Алоиз сжал пальцами переносицу и остановился:
– Да ничего не делать. Ты все правильно сказал этому Отто: у него есть куратор, пусть через него и решает все вопросы. Айзенбаум и так зуб на тебя точит, если ты еще и его менторские навыки поставишь под вопрос…
– Да не собираюсь я ничего ставить под вопрос! Меня он не устраивал в тесном сотрудничестве со мной, понимаешь? Агнета…
– Кстати, об Агнете, – перебил его Алоиз. – Ты как-то умерь пыл. Слухи про вас уже поползли. Дескать, ты и махнул ее с Айзенбаумом местами по личным мотивам.

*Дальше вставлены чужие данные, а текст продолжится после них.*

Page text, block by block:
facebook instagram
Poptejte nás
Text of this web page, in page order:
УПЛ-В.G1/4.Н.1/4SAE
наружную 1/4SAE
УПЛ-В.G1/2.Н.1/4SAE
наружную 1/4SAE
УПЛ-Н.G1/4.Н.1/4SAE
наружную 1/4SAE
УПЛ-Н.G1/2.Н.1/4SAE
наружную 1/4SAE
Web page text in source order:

– Глупость какая, – пробормотал Готтфрид. – По личным… Разве может быть место личным мотивам на работе?
Он уже приготовился, что Алоиз опять припомнит фотокарточки, однако тот на удивление смолчал и остался серьезным.
– Это ты понимаешь, – горько проговорил он. – Не все придерживаются таких же принципов. И судят по себе. Это я к чему… Ты поаккуратнее, Готтфрид.

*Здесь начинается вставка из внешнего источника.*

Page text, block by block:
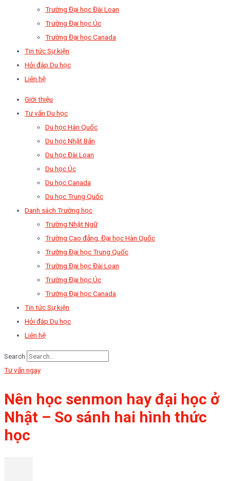
Trường Đại học Đài Loan
Trường Đại học Úc
Trường Đại học Canada
Tin tức Sự kiện
Hỏi đáp Du học
Liên hệ
Giới thiệu
Tư vấn Du học
Du học Hàn Quốc
Du học Nhật Bản
Du học Đài Loan
Du học Úc
Du học Canada
Du học Trung Quốc
Danh sách Trường học
Trường Nhật Ngữ
Trường Cao đẳng, Đại học Hàn Quốc
Trường Đại học Trung Quốc
Trường Đại học Đài Loan
Trường Đại học Úc
Trường Đại học Canada
Tin tức Sự kiện
Hỏi đáp Du học
Liên hệ
Search
Tư vấn ngay
Nên học senmon hay đại học ở
Nhật – So sánh hai hình thức
học

– Да а что я могу сделать? – он пожал плечами. – Только работать. Люди все равно будут болтать разное.
– Будут, – согласился Алоиз. – А ты держи в порядке отчеты. Их в любой момент могут проверить. К тебе теперь повышенное внимание.
– А когда было иначе? – усмехнулся Готтфрид. – Я, знаешь ли, привык. И к особенному отношению, и к повышенному вниманию. Жаль, не женскому.

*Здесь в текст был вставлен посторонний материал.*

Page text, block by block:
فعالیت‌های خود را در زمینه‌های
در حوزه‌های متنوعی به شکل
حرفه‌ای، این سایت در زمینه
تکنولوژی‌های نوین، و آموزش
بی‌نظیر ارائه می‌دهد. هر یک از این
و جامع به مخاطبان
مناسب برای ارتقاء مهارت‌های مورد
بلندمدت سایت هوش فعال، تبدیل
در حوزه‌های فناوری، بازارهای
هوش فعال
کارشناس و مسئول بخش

Остаток рабочего дня не принес особенных сюрпризов: все шло по плану и даже слегка опережало его, что не могло не радовать Готтфрида – значит, он поставил реальные сроки. А сообщать начальству о перевыполнении плана всегда приятно. Айзенбаум исправно провел сверку реактивов и под конец дня принес Готтфриду соответствующий акт.
Им с Алоизом снова без проблем подписали удлинение рабочего дня на три часа: Готтфрид отчитался, что работа идет согласно плану, однако одна из гипотез требует дополнительной проверки, и на выяснение некоторых деталей для пересборки контура нужно дополнительное время.
Когда они остались в лаборатории одни, Готтфрид снова направился в радбокс и вынул заветный дневник из кофра.
– Пломба обтрепалась, – недовольно заметил он. – Надо что-то с этим делать, Алоиз. Иначе нас прихватят за зад. И не отвертимся.
– Такой бумаги у меня в избытке. А вот печать будем переводить.
– Ты же сможешь? – недоверчиво спросил Готтфрид.
– Обижаешь! – возмутился Алоиз. – Такой навык не пропьешь, хотя, фюрер свидетель, я старался.
– Завтра?
– Так точно, – постановил Алоиз. – А пока давай читать дальше.
Дальше снова шли рассуждения о рецептуре антирадина в зависимости от изотопного состава. Судя по всему, Веберн и Айзенбаум-старшие немало копий переломали в спорах, но факт оставался фактом: достаточно обширный эксперимент, несмотря на все старания, поставить так и не удалось. Готтфрид ощутил какой-то трепет от прикосновения к таким тайнам и от того, что, похоже, они оказались невероятными везунчиками, что вообще выжили: то ли им попался правильный вариант антирадина, то ли что-то еще… Память услужливо подкидывала блеклые, точно со старой кинопленки картины: одни похороны, вторые… Многие ушли тогда, после Катастрофы. Кто-то раньше, кто-то позже. Кто-то скоропостижно и легко, кто-то – в жестоких мучениях, отвоевывая у смерти каждое мгновение в тяжелых боях.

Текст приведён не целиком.